Last fall, I served on a five-member Review Group that was charged by the president with making recommendations about reforming the nation’s foreign intelligence programs. [Our report is here: (PDF)] After reviewing this issue, we recommended that the law should be changed as follows: “The government may not search the contents of communications acquired under section 702… in an effort to identify communications of particular United States persons, except… when the government obtains a warrant based on probable cause to believe that the United States person is planning or is engaged in acts of international terrorism.”
In effect, the Review Group recommended that backdoor searches for communications involving American citizens should be prohibited unless the government has probable cause and a warrant. This is essentially what the recently enacted House amendment endorsed.
The Review Group concluded that the situation under section 702 is distinguishable from the situation when the government lawfully intercepts a communication when it has probable cause and a warrant. This is so because, in the section 702 situation, the government is not required to have either probable cause or a warrant to intercept the communication.

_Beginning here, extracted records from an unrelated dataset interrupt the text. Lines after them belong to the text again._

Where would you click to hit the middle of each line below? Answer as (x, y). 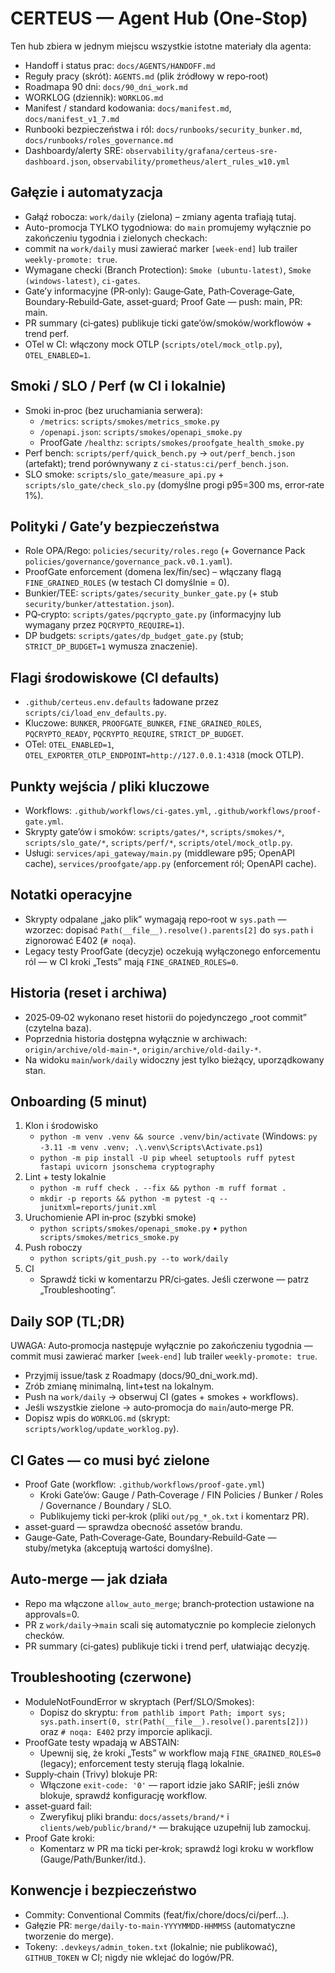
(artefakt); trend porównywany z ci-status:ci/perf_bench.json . (156, 463)
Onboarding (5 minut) (79, 1102)
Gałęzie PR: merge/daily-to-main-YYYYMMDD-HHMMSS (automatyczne (160, 1925)
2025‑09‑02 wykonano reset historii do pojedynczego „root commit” (165, 1017)
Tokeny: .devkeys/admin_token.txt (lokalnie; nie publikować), (151, 1946)
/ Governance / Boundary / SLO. (105, 1506)
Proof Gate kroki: (59, 1838)
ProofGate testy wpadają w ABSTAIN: (102, 1742)
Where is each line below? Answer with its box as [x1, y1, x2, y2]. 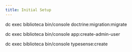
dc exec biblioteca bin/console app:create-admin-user [5, 31, 120, 37]
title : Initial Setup [5, 7, 52, 13]
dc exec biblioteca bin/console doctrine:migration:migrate [5, 21, 127, 27]
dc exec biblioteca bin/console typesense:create [5, 41, 108, 47]
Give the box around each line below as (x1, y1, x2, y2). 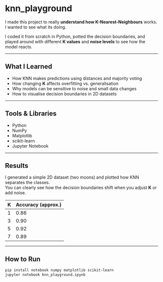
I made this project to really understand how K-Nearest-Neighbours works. (5, 19, 158, 25)
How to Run (5, 255, 41, 263)
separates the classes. (5, 180, 50, 185)
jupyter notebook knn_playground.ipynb (5, 272, 86, 277)
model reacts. (5, 44, 33, 50)
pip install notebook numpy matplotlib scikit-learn (5, 268, 114, 273)
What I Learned (5, 63, 52, 71)
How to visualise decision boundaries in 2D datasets (12, 91, 117, 97)
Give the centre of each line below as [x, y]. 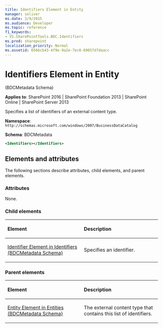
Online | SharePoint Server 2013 [37, 102]
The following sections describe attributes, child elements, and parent [75, 171]
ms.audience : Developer [29, 23]
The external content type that [119, 308]
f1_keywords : [18, 32]
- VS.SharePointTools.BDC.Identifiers [44, 37]
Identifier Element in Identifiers [42, 247]
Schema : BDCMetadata [29, 135]
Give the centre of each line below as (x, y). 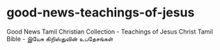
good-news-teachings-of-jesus (101, 13)
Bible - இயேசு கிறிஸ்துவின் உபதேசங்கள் (60, 38)
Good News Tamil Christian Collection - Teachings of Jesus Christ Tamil (110, 32)
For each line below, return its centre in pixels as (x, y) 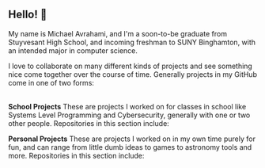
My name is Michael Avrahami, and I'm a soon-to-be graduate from (118, 33)
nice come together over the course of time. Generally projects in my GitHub (132, 74)
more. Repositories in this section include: (76, 155)
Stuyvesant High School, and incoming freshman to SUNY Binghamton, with (132, 42)
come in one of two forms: (51, 82)
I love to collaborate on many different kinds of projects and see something (131, 66)
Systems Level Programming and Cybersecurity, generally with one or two (129, 115)
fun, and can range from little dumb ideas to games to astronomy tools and (130, 147)
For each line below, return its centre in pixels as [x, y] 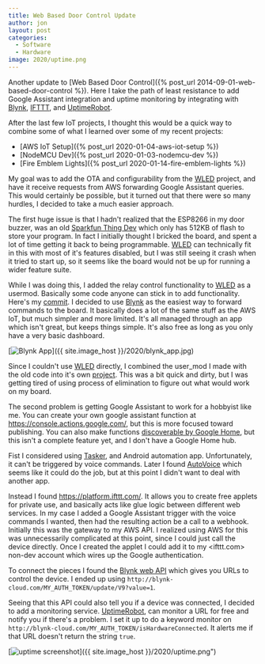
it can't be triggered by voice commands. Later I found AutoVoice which [125, 464]
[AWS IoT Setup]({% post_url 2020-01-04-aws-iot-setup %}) [119, 146]
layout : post [30, 30]
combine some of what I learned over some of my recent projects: [116, 131]
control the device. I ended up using [67, 579]
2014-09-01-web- [226, 82]
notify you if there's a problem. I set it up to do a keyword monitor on [120, 619]
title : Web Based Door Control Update [72, 15]
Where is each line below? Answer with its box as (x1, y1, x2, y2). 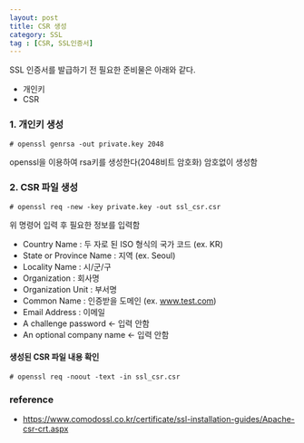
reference (9, 393, 54, 406)
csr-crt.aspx (22, 423, 69, 435)
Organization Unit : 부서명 (22, 284, 118, 294)
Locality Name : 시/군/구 (22, 261, 112, 272)
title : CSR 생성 (9, 22, 67, 31)
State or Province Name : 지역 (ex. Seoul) (22, 250, 176, 261)
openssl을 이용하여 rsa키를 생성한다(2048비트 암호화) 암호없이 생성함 (9, 156, 259, 168)
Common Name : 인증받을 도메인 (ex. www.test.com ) (22, 295, 217, 306)
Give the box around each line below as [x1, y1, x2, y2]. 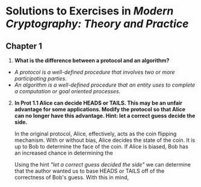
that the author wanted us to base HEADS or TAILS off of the [14, 167, 165, 174]
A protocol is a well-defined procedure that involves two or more [14, 69, 175, 76]
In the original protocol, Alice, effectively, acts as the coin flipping [14, 130, 177, 137]
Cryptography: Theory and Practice [5, 17, 189, 31]
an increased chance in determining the [14, 149, 113, 156]
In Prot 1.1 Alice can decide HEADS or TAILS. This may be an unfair [14, 99, 183, 106]
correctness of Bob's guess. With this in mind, [14, 174, 129, 181]
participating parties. [14, 75, 67, 82]
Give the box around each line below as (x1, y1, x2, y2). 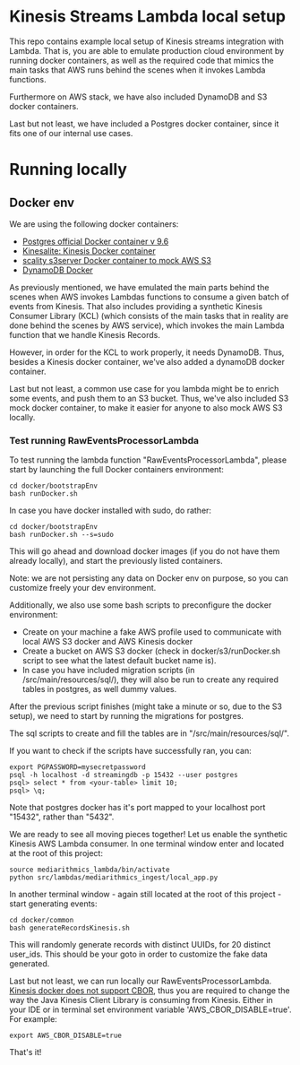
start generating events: (9, 898, 98, 909)
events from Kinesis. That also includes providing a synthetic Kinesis (9, 300, 262, 311)
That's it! (9, 1047, 42, 1058)
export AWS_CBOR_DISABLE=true (9, 1031, 123, 1041)
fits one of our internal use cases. (9, 127, 133, 138)
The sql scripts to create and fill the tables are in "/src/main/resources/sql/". (9, 728, 289, 739)
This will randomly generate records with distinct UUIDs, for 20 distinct (9, 939, 271, 950)
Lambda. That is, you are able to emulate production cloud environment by (9, 45, 285, 56)
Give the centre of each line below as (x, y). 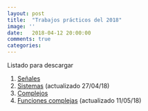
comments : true (29, 39)
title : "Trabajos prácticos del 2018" (65, 20)
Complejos (33, 93)
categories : (24, 46)
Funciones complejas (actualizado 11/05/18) (79, 100)
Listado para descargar (40, 65)
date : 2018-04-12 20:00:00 (49, 33)
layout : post (26, 13)
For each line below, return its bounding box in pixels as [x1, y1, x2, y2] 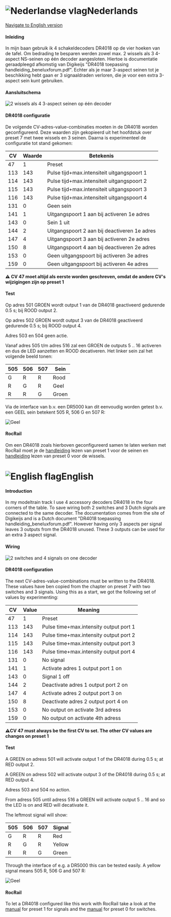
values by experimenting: [5, 594, 59, 600]
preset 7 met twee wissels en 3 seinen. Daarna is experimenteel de [5, 134, 146, 140]
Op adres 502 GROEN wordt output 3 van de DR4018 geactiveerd [5, 317, 143, 323]
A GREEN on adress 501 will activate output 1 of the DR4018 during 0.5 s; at [5, 756, 163, 762]
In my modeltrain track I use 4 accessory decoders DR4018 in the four [5, 499, 153, 505]
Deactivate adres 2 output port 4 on [42, 697, 128, 705]
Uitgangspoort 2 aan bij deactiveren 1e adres [47, 227, 156, 234]
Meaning [77, 606, 100, 613]
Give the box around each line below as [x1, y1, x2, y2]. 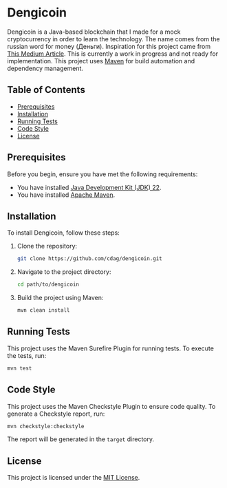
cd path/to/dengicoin [17, 281, 79, 288]
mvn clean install [17, 307, 70, 314]
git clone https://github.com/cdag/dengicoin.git [17, 255, 163, 262]
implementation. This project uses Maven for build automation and [7, 56, 195, 65]
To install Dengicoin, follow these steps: [7, 229, 120, 237]
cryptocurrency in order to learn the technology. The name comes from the [7, 34, 220, 43]
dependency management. [7, 64, 84, 72]
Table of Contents [7, 84, 86, 96]
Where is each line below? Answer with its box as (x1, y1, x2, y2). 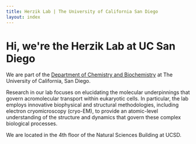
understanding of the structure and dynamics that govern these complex (6, 114, 181, 121)
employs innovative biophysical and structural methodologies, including (6, 101, 179, 109)
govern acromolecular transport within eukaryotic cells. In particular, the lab (6, 95, 189, 102)
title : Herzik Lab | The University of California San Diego (6, 8, 159, 15)
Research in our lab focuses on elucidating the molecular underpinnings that (6, 89, 190, 96)
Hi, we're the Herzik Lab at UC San (6, 39, 176, 53)
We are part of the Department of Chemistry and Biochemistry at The (6, 71, 173, 78)
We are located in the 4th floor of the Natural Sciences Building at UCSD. (6, 132, 182, 139)
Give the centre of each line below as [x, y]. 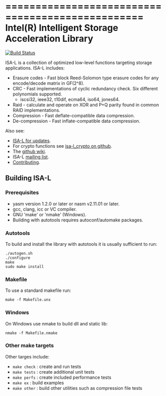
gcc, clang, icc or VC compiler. [45, 209]
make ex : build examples [38, 383]
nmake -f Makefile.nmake [31, 333]
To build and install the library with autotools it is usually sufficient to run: [81, 244]
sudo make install [25, 267]
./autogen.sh [19, 253]
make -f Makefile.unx [28, 300]
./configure [18, 258]
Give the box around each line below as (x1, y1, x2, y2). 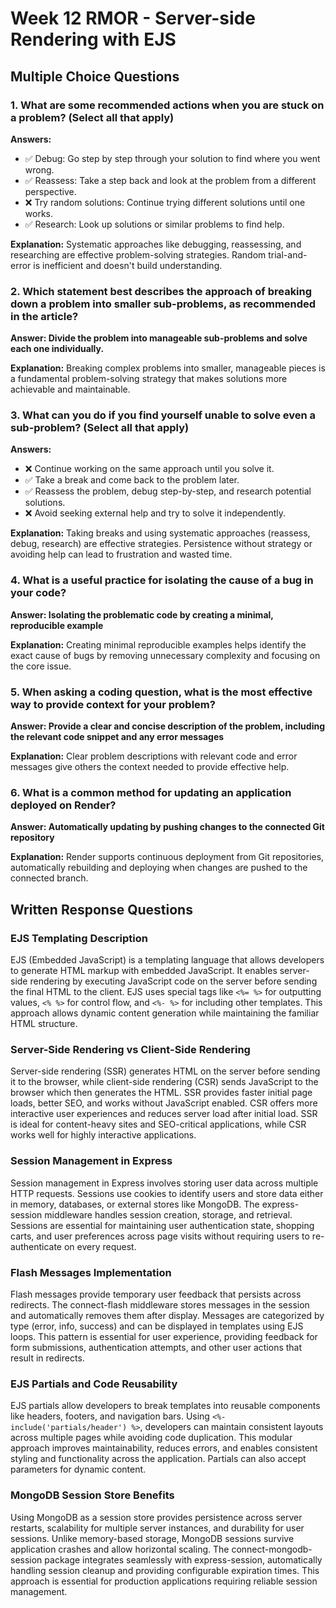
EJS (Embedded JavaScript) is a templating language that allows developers (10, 954, 325, 966)
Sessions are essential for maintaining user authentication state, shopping (10, 1219, 315, 1231)
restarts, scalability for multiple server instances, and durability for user (10, 1522, 305, 1534)
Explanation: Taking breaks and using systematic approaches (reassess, (10, 527, 311, 539)
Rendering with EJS (10, 28, 177, 51)
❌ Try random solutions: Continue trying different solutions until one (24, 196, 306, 208)
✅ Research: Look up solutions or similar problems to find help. (24, 218, 285, 230)
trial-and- (268, 248, 308, 261)
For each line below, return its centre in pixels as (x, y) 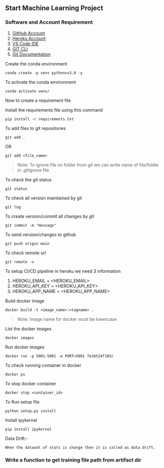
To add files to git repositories (36, 128)
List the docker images (28, 329)
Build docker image (25, 301)
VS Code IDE (25, 44)
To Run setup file (22, 402)
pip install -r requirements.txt (40, 119)
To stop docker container (31, 383)
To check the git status (28, 179)
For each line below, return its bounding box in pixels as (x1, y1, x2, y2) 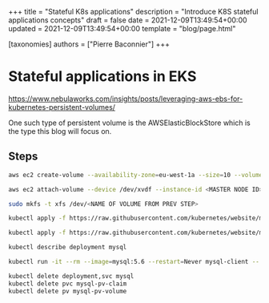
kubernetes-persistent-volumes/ (8, 102, 116, 111)
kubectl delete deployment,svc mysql (8, 272, 134, 280)
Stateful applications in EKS (8, 67, 197, 86)
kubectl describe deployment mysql (8, 244, 127, 252)
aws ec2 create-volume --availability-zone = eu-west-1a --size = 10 (8, 171, 231, 179)
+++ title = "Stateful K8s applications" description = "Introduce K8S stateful (8, 7, 259, 16)
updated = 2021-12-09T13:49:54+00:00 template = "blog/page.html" (8, 24, 236, 33)
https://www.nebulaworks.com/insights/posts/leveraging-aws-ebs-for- (8, 94, 243, 103)
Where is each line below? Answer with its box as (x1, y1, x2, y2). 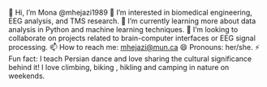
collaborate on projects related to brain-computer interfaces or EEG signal (8, 33, 256, 43)
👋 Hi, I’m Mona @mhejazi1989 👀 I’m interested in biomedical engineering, (8, 8, 253, 17)
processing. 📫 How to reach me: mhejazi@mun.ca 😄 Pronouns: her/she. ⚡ (8, 43, 260, 52)
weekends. (8, 71, 45, 81)
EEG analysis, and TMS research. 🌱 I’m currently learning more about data (8, 16, 256, 26)
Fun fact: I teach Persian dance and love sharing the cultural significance (8, 54, 252, 64)
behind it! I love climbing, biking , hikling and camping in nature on (8, 63, 230, 72)
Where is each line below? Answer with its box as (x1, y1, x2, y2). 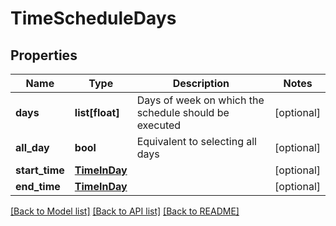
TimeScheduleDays (10, 7, 177, 30)
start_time (15, 163, 65, 177)
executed (136, 118, 182, 132)
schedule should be (136, 106, 230, 119)
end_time (15, 180, 61, 193)
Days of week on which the (136, 93, 265, 107)
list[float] (74, 106, 120, 119)
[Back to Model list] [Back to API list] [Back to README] (10, 205, 240, 217)
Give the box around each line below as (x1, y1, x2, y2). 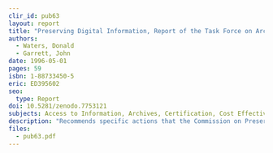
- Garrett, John (15, 49, 71, 57)
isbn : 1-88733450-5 (8, 72, 75, 80)
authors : (8, 34, 38, 43)
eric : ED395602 (8, 79, 60, 87)
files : (8, 125, 31, 133)
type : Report (15, 95, 60, 103)
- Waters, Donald (15, 42, 75, 50)
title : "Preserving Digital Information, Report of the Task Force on (8, 27, 253, 35)
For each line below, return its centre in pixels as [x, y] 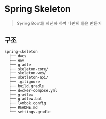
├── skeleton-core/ [29, 69]
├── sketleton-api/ [29, 77]
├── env [17, 60]
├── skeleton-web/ [28, 73]
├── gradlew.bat [25, 99]
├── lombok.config [28, 103]
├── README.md [23, 107]
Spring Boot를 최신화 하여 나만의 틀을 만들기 [59, 23]
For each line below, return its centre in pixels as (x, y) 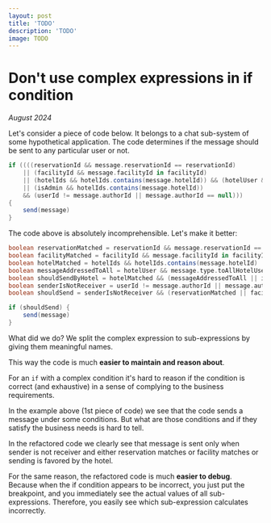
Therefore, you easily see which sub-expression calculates (150, 502)
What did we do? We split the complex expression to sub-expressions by (129, 338)
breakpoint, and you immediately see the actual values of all (108, 493)
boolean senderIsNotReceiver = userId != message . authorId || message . (131, 286)
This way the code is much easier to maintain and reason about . (117, 362)
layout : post (30, 16)
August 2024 (30, 118)
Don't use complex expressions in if (131, 78)
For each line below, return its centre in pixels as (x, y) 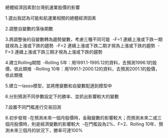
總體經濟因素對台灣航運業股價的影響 (43, 7)
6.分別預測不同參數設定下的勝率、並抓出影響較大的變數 (62, 96)
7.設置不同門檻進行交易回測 (33, 107)
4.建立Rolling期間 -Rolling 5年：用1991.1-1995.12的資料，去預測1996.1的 (79, 62)
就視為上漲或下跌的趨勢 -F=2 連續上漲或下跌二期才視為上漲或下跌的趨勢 (80, 46)
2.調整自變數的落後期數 (29, 29)
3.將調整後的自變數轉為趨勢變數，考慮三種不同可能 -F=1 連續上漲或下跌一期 (84, 39)
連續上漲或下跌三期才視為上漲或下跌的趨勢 (59, 52)
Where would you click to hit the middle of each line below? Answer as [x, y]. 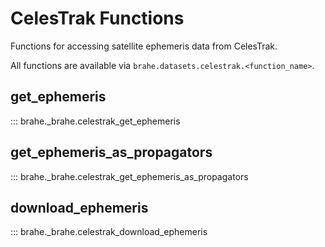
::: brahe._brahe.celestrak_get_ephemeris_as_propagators [129, 176]
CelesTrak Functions [97, 18]
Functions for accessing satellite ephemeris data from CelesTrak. [144, 46]
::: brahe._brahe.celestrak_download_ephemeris [109, 232]
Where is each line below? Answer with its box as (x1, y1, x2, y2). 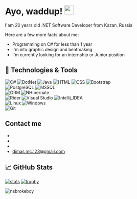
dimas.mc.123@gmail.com (12, 148, 65, 154)
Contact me (5, 120, 42, 128)
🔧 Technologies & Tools (5, 66, 78, 74)
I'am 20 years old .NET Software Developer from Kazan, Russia (5, 22, 133, 28)
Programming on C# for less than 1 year (12, 41, 92, 47)
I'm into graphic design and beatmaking (12, 46, 92, 52)
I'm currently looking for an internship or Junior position (12, 52, 125, 58)
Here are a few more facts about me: (5, 32, 79, 37)
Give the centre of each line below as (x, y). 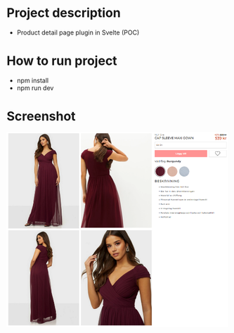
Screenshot (41, 117)
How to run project (62, 61)
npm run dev (35, 88)
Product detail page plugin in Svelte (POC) (78, 32)
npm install (33, 80)
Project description (64, 13)
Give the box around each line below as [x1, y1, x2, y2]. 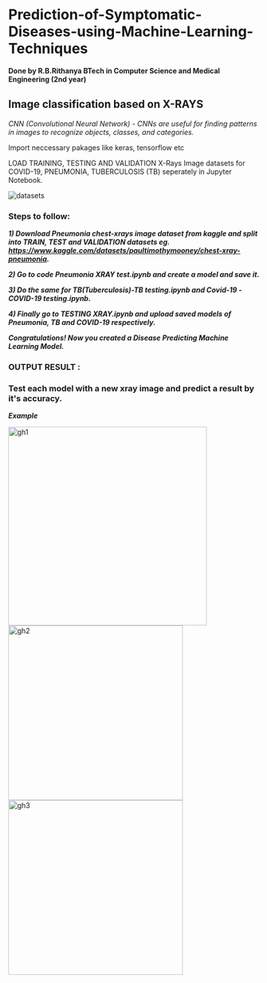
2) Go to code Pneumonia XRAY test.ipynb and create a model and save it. [8, 270, 260, 279]
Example [8, 411, 38, 421]
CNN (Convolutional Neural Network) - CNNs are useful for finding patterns [8, 118, 257, 129]
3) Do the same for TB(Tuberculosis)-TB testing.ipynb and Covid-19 [8, 285, 238, 295]
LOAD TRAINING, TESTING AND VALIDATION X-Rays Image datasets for [8, 158, 245, 168]
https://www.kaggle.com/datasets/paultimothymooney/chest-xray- [8, 246, 241, 256]
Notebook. [8, 175, 43, 184]
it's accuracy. [8, 393, 62, 404]
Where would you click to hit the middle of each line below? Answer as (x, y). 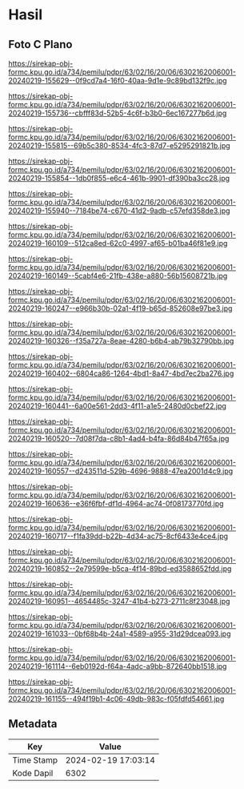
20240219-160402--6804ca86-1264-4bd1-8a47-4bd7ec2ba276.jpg (121, 373)
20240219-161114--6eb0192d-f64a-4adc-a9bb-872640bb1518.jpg (118, 666)
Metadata (33, 724)
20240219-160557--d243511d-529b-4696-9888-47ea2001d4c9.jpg (121, 471)
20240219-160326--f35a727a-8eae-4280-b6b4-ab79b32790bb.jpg (121, 341)
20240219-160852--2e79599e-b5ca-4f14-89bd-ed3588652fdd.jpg (120, 569)
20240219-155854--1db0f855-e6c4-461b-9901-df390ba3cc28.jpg (119, 178)
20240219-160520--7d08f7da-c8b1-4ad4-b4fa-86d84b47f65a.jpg (119, 439)
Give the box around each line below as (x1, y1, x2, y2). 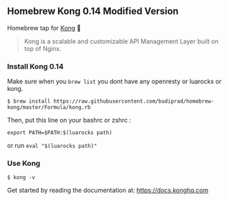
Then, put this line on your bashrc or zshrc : (7, 116, 132, 125)
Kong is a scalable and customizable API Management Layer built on (23, 37, 219, 45)
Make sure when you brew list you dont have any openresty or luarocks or (7, 77, 222, 85)
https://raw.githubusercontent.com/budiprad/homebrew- (53, 98, 215, 105)
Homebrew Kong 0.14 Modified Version (7, 6, 179, 17)
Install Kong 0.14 (7, 61, 64, 71)
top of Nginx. (23, 44, 62, 52)
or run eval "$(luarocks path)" (7, 141, 98, 150)
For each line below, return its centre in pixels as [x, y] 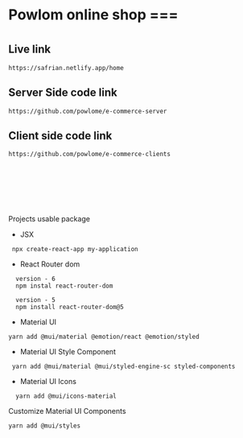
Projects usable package [49, 219]
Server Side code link [63, 93]
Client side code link [60, 136]
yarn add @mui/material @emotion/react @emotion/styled [104, 337]
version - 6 [36, 279]
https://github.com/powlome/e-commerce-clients [90, 155]
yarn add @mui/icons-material [66, 396]
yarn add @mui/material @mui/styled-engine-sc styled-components [124, 367]

Because section 702 was not intended to enable the government to intercept the communications of American citizens, because our recommended reform would leave the government free to use section 702 to obtain the types of information it was designed and intended to acquire—the communications of non-U.S. citizens, and because the recommended reform would substantially reduce the temptation the government might otherwise have to use section 702 impermissibly in an effort intentionally to intercept the communications of American citizens, we concluded that this reform was both wise and essential.
Now that the House of Representatives has agreed, it is time for the Senate and the president to move forward to make this recommendation a reality. This change would be an important step forward in our nation’s effort to strike the right balance between liberty and security in a changing world.